DATASET:
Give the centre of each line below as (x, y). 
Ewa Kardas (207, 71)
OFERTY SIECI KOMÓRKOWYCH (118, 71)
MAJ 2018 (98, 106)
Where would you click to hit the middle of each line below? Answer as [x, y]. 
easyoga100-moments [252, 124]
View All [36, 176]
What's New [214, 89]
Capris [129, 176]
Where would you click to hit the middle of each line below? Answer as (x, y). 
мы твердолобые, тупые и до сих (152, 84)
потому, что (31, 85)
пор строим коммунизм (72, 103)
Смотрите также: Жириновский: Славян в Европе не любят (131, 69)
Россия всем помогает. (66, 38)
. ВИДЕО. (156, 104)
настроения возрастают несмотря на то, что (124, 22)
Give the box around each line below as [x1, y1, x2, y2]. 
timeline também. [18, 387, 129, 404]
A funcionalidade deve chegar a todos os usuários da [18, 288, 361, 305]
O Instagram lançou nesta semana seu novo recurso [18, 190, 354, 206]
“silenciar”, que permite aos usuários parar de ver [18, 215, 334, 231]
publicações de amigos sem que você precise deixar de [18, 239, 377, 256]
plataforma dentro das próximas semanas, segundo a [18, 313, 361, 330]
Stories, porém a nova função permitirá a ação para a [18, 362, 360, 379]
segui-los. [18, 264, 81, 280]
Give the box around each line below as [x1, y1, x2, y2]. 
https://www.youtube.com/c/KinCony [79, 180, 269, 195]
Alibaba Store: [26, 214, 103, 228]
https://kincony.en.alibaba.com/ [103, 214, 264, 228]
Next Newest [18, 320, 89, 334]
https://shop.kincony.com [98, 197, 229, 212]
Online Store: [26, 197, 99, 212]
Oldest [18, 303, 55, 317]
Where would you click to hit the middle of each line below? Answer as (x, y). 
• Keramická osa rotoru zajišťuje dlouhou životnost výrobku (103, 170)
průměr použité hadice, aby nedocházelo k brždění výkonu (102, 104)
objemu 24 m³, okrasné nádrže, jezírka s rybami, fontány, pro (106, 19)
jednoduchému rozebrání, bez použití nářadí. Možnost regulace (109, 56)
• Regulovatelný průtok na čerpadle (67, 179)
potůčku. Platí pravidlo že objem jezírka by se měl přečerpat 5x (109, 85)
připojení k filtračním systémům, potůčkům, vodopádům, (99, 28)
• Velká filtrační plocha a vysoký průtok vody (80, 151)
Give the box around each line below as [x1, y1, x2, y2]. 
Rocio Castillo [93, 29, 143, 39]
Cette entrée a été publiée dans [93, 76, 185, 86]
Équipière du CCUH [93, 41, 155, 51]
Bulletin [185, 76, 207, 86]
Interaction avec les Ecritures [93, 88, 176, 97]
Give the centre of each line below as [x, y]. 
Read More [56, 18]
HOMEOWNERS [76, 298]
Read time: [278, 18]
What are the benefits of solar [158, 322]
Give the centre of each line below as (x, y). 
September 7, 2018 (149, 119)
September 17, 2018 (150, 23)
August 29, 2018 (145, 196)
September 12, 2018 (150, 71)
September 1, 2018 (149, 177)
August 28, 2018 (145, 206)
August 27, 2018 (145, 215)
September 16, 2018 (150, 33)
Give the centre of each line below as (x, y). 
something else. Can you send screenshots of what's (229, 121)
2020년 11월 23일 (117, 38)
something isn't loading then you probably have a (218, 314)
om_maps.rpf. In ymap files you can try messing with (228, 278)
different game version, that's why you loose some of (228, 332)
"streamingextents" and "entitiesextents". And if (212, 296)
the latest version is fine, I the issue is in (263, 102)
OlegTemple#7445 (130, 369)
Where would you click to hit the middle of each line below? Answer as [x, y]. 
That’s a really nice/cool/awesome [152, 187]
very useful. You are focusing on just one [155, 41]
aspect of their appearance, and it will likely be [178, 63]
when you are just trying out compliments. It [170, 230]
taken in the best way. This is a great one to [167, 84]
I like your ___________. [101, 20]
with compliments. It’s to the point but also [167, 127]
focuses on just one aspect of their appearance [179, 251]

WHAT YOU NEED TO DO: In the data above, start at the line that has "O Instagram lançou", stop after the line that has "plataforma dentro das", and print every line in between exactly as it stands.

TASK RESPONSE:
O Instagram lançou nesta semana seu novo recurso [18, 190, 354, 206]
“silenciar”, que permite aos usuários parar de ver [18, 215, 334, 231]
publicações de amigos sem que você precise deixar de [18, 239, 377, 256]
plataforma dentro das próximas semanas, segundo a [18, 313, 361, 330]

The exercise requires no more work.